We say that "an object is cached" to indicate two separate things:

  • The object was originally downloaded from a remote bucket, bucket in a remote AIS cluster, or an HTTP(s) based dataset;
  • The object is stored in the AIS cluster.

In other words, the term "cached" is simply a shortcut to indicate the object's immediate availability without the need to go and check the object's original location. Being "cached" does not have any implications on object's persistence: "cached" objects, similar to those objects that originated in a given AIS cluster, are stored with arbitrary (per bucket configurable) levels of redundancy, etc. In short, the same storage policies apply to "cached" and "non-cached".

Note that the list generated with SelectMisplaced option may have duplicated entries. E.g, after rebalance the list can contain two entries for the same object: a misplaced one (from original location) and real one (from the new location).

1) The objects that exist in the Cloud but are not present in the AIStore cache will have their atime property empty (""). The atime (access time) property is supported for the objects that are present in the AIStore cache.

List result

The result may contain all bucket objects(if a bucket is small) or only the current page. The struct includes fields:

Field JSON Value Description
UUID uuid Unique ID of the listing operation. Pass it to all consecutive list requests to read the next page of objects. If UUID is empty, the server starts listing objects from the first page
Entries entries A page of objects and their properties
ContinuationToken continuation_token The token to request the next page of objects. Empty value means that it is the last page
Flags flags Extra information - a bit-mask field. 0x0001 bit indicates that a rebalance was running at the time the list was generated

[experimental] Query Objects

QueryObjects API is extension of list objects. Alongside listing names and properties of the objects, it also allows filtering and selecting specific sets of objects.

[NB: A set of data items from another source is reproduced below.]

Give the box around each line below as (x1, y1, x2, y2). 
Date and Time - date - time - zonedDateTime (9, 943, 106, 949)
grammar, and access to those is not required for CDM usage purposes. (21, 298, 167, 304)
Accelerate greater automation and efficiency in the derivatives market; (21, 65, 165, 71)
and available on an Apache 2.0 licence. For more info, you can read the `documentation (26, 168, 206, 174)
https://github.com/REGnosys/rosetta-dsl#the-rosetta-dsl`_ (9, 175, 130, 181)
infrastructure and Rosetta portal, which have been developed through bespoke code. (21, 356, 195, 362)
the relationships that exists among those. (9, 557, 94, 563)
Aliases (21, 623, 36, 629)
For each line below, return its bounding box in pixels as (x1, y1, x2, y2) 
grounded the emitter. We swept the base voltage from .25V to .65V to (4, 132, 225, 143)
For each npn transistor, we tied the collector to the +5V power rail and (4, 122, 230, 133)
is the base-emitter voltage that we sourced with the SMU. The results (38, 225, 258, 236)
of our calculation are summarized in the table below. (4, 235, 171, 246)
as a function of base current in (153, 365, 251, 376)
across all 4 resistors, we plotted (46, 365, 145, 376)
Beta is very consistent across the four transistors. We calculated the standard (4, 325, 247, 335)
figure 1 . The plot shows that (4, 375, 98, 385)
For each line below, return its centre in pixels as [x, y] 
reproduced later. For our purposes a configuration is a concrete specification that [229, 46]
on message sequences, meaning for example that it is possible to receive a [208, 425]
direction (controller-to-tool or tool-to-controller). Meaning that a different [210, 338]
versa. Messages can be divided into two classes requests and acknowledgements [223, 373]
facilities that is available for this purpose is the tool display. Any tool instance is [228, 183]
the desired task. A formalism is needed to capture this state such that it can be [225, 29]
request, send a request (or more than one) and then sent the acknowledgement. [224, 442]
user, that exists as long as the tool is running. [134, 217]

At the high level, the idea is that a proxy dispatches a request to targets which produce output that is returned and combined by the proxy.

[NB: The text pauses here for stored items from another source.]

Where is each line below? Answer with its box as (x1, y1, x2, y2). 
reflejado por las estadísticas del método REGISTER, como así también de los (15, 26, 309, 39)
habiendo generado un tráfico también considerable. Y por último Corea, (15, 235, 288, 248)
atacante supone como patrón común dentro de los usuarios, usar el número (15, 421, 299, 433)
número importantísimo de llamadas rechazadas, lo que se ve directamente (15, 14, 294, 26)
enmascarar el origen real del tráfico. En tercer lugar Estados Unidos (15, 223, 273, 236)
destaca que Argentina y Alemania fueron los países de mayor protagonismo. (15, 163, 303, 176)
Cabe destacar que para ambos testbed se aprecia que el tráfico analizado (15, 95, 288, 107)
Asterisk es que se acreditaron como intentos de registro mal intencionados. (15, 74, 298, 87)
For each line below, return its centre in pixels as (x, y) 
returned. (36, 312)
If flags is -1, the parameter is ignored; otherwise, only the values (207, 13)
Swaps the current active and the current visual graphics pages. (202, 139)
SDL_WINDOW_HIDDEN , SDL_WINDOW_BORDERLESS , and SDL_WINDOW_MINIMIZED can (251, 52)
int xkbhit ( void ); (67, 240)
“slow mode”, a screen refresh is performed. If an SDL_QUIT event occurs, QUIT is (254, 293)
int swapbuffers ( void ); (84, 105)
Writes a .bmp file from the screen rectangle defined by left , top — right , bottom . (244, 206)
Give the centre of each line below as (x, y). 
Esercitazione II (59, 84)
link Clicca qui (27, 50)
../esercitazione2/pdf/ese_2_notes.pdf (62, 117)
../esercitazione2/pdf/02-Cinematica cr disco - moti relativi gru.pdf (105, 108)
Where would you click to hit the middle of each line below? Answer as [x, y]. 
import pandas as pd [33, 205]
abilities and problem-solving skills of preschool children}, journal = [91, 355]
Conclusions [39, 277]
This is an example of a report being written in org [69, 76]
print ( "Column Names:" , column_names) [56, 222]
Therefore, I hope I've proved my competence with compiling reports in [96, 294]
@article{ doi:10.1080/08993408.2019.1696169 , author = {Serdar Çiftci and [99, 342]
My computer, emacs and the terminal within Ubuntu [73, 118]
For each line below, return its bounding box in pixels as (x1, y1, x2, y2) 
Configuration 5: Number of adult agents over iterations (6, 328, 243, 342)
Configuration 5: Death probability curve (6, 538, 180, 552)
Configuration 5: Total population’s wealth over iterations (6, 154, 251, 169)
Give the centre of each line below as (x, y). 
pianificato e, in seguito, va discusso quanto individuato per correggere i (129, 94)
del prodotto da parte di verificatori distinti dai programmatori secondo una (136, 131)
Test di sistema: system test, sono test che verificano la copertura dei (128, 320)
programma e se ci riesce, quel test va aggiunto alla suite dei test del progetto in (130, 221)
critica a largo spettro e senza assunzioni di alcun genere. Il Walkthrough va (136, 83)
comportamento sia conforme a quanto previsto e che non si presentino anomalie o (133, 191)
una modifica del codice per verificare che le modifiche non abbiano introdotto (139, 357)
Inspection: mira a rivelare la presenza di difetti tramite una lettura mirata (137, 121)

(Proxy combines and sorts the outputs returned from targets)

When target receives a request from the proxy, it then traverses disks applying the filters and selections on each of the object.

(Objects marked as green pass all the filtering and selection whereas objects marked red don't)

Query Options

The options for init message describe the most important values of the query.

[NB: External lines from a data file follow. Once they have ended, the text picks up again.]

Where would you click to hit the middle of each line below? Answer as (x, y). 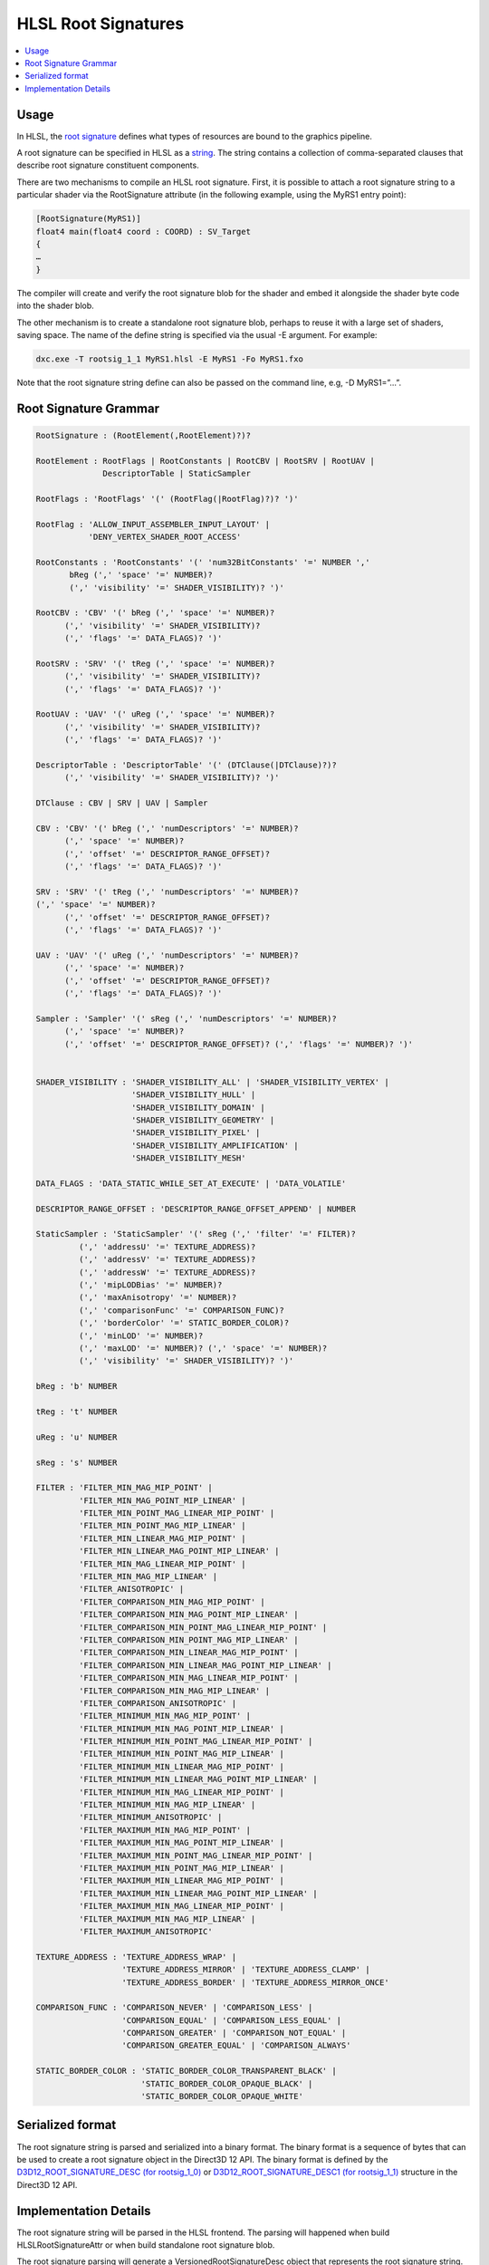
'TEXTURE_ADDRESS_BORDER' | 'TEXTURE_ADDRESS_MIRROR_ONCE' (255, 1982)
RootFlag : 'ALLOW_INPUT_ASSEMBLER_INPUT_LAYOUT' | (153, 524)
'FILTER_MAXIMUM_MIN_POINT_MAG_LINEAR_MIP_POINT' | (196, 1855)
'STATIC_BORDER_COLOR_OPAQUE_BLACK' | (227, 2083)
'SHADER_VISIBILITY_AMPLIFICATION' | (215, 1145)
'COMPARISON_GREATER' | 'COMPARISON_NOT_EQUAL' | (234, 2033)
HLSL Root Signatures (101, 24)
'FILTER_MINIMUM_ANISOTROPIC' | (150, 1817)

Property/Option Description Value
outer_select.prefix Prefix which all returned objects must have For example, prefix = "my/directory/structure/" will include object object_name = "my/directory/structure/object1.txt" but will not object_name = "my/directory/object2.txt"
outer_select.objects_source Template that object names must match to For example objects_source = "object{00..99}.tar" will include object object_name = "object49.tar" but will not object_name = "object0.tgz"
inner_select.props Properties of objects to return A comma-separated list containing any combination of: name,size,version,checksum,atime,target_url,copies,ec,status.
from.bucket Bucket in which query should be executed
where.filter Filter to apply when traversing objects Filter is recursive data structure that can describe multiple filters which should be applied.

Init message returns handle that should be used in NextQueryResults API call.